I pulled into an empty lot and howled with grief for about an hour. when I pulled myself together and started driving home, I was entering a major road and a huge truck was flying down the road towards me, and then I had that thought..."ohh I can escape the pain, all I have to do is drive out into that trucks path"
of course I was later horrified that I had had suicidal thoughts,(and there were more) but the pain of grief can be perceived as unbearable at some points.
I have no psychological problems, am physically healthy, and normally an optimist.
I "lost the plot" after my dads death, for 2 years or so

Insomnia, anti social, withdrawn, depressed, alcohol abuse,etc.
its a miracle I kept my job, (and a few friends)
grief councelling was suggested to me but all I could think was
"it doesnt matter how much I talk with someone, my dad is STILL DEAD"
I would wake up crying in the middle of the night, and then of course, that dreaded feeling of "somethings wrong" and then the shock "my dad`s dead!"..it took about 6 months or maybe more for that to stop.
my eventual saviour was reading...I was a real bookworm as a child, and I rediscovered the escapism a great book can bring you. I average about 3 books a week now.
when I am reading I cannot think about things that distress me, mind you, some books have me sobbing in my kitchen :D

now my mum is stage 7 AD, bedridden,unable to speak, losing weight.
but I am not scared anymore, because mum wouldnt want me to grieve for her like I did for dad, and I think I have already done most of my grieving for mum already
Beverley, you are not alone, you ARE NOT losing the plot, I know EXACTLY how you feel (I think I do, anyway)
hugs,
Jo
 

Mameeskye

Registered User
Aug 9, 2007
1,669
0
60
NZ
Hi Jo

I would say that I am very much at stage 5 these days. I even speak of Mum in the past tense as my Mum went years ago, eventhough she is still alive. I have to admit that it will be a blessing when her body finally rejoins her spirit in wherever you go after this life.

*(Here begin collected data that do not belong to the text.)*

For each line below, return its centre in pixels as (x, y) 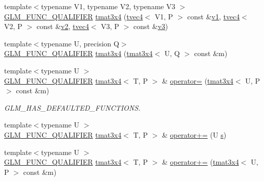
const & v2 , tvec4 (63, 26)
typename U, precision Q (80, 43)
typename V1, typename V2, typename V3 (108, 6)
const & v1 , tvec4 (214, 16)
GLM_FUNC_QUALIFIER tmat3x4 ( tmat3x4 (79, 53)
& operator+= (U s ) (194, 134)
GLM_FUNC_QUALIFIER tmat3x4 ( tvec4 (74, 16)
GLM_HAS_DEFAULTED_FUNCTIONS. (72, 107)

I still feel twinges of sadness at times but life moves on. When my Dad died I had started on the path of grief but I was no where near as far along it as I was with Mum and I had terrible sadness etc. to deal with probably from stage 2-3 onwards but with Mum I am very much recnciled now to what will be.

The last few years have been very very painful and it is nice to be approaching the light.

Mamee
 

zonkjonk

Registered User
Mar 1, 2007
290
0
Melbourne, Australia
"it will be a blessing when her body finally rejoins her spirit in wherever you go after this life."

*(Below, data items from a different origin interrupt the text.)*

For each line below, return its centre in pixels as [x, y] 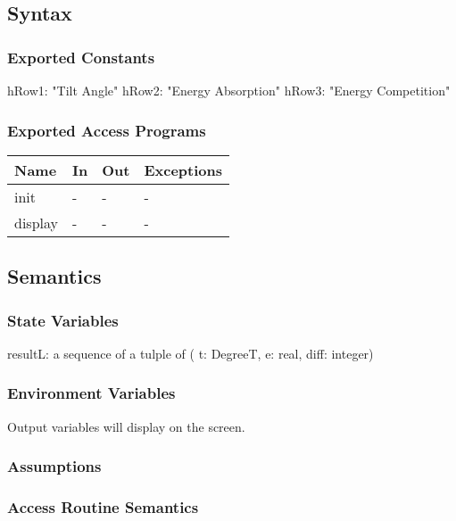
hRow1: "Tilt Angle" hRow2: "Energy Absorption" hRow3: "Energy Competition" [229, 90]
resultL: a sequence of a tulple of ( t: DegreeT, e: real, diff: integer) [191, 353]
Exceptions [183, 170]
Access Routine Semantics [103, 506]
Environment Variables [91, 393]
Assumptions [54, 466]
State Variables [63, 320]
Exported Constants [81, 57]

yes marnee , I feel the same way.
my mum & dad will be reunited
but I am yet to refer to my mum in the past tense.
maybe I think it, or feel it, but do not articulate it just yet.
although she is still alive, I have lost my mum and will never get her back, no matter what I do, or how hard I try.
but, she is still alive, I find it difficult to come to terms with my feelings.
Jo
 

Margarita

Registered User
Feb 17, 2006
10,824
0
london
margarita, yes I agree the wording does not really suit our circumstances. it doesnt apply to living grief but it was the best I could find when I had the impulse to post


Jo I know that feeling impulse to post :)

Amazing really how when we grow up became adult how much more reasonability fall on us , conspired to when with where younger .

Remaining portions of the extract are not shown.